When Alexander McKee heard news of Cresap's first two attacks, he sent an urgent message to cease any further hostilities. He also invited Native American chiefs to Fort Pitt for a council to avoid a war. The day after the massacre, Virginian and Pennsylvanian settlers poured in at Fort Pitt. Commandant John Connolly called up the militia, and confiscated trade guns to arm it. He also put all inhabitants to work repairing the neglected fort.

After the massacre, some Native American leaders met to de-escalate the tensions. Within a week of the event, condolences and gifts were offered to the Haudenosaunee, Shawnee, and Lenape nations by McKee, Connolly, and George Croghan. Logan, however, claimed the right to retaliate. He led at least one retaliatory party, and several other Mingo and Shawnee parties also raided American settlers. John Murray, 4th Earl of Dunmore, Governor of Virginia, responded by launching an expedition against the Mingos and Shawnees, initiating Lord Dunmore's War.

Daniel Greathouse died of measles in 1775. Jacob Greathouse was killed in the ambush of William Foreman Company in September 1777. Their brother Jonathan Greathouse was killed 1791 while moving his family west. They were abducted by Native Americans on the Ohio River.

An article known as "Logan's Lament" was published in The Virginia Gazette in 1775. In part, it read: "Col. Cresap, the last spring, in cold blood, and unprovoked, murdered all the relations of Logan, not sparing even my women and children. There runs not a drop of my blood in the veins of any living creature. … Who is there to mourn for Logan? — Not one.” The lament was said to have been witnessed and translated by John Gibson.

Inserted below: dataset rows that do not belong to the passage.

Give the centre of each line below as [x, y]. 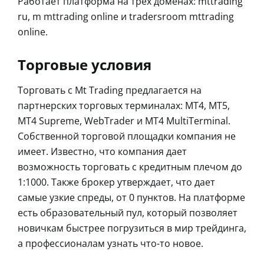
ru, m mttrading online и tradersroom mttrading [126, 17]
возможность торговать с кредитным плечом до [130, 167]
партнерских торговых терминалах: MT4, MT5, [124, 106]
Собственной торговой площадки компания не [127, 136]
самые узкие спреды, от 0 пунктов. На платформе [131, 198]
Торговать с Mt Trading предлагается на [110, 90]
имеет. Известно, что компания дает [102, 152]
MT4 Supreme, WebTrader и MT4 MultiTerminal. [124, 121]
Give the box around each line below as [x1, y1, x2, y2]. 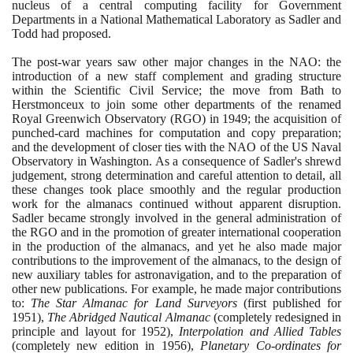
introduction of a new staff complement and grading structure [12, 69, 341, 83]
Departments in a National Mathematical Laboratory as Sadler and [12, 12, 341, 26]
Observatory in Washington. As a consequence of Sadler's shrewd [12, 154, 341, 168]
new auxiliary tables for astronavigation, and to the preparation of [12, 267, 341, 281]
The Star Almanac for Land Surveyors [31, 295, 237, 310]
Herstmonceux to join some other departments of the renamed [12, 97, 341, 111]
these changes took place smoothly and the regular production [12, 182, 341, 196]
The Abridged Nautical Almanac [47, 310, 210, 324]
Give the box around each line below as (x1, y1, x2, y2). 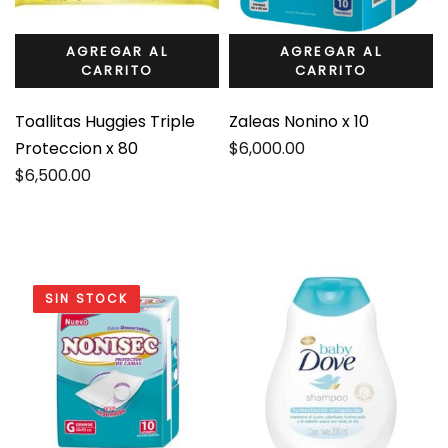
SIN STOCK (45, 289, 128, 307)
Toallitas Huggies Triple (15, 109, 195, 133)
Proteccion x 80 (15, 136, 138, 160)
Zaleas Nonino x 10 (229, 109, 369, 133)
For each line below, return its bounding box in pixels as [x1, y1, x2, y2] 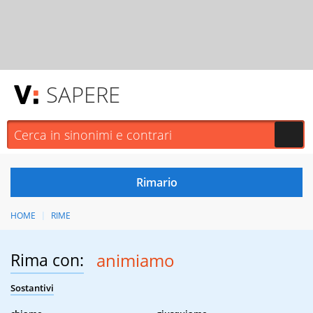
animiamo [96, 249, 175, 272]
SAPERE [46, 80, 120, 109]
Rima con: [10, 249, 84, 272]
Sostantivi [10, 282, 54, 295]
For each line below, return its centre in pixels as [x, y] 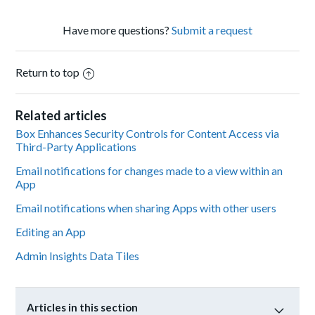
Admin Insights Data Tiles [78, 256]
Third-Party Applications [76, 147]
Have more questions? [117, 30]
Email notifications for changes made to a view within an [149, 171]
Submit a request [212, 30]
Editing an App [51, 232]
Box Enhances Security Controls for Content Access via [148, 134]
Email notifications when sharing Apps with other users [146, 208]
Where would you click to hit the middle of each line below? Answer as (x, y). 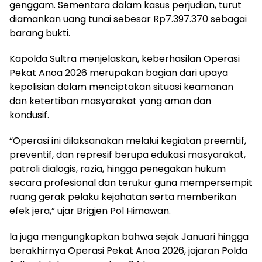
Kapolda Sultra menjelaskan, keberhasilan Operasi (125, 58)
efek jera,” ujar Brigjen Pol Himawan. (90, 211)
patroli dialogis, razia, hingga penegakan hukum (118, 168)
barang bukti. (40, 33)
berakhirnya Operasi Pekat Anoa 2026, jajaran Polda (128, 250)
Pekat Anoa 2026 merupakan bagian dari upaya (119, 73)
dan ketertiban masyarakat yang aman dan (110, 101)
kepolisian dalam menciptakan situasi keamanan (121, 87)
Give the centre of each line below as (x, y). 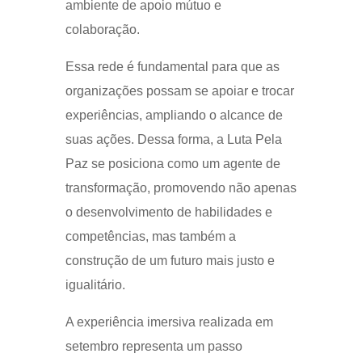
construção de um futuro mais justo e (170, 260)
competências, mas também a (150, 236)
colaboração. (104, 29)
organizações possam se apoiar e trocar (179, 90)
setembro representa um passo (154, 346)
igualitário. (95, 284)
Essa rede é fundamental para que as (172, 66)
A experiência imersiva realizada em (169, 322)
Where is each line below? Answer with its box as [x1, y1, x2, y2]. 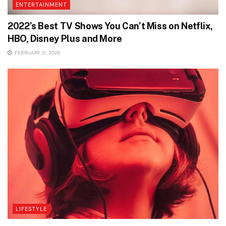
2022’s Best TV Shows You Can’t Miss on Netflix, [8, 20, 213, 31]
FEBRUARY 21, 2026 [13, 49, 61, 56]
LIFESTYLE [16, 205, 47, 213]
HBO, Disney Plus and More [8, 33, 122, 44]

The massacre, as well as Logan's Lament, was mentioned in Thomas Jefferson's Notes on the State of Virginia. Jefferson initially named Cresap as the person who murdered Logan's family, but corrected this information in an appendix of his 1800 edition. In 1798, a neighbor claimed that the Virginian party "appeared to have lost … sentiments of humanity as well as the effects of civilization."

The Yellow Creek Massacre provides the background for John Neal's 1822 fiction novel Logan.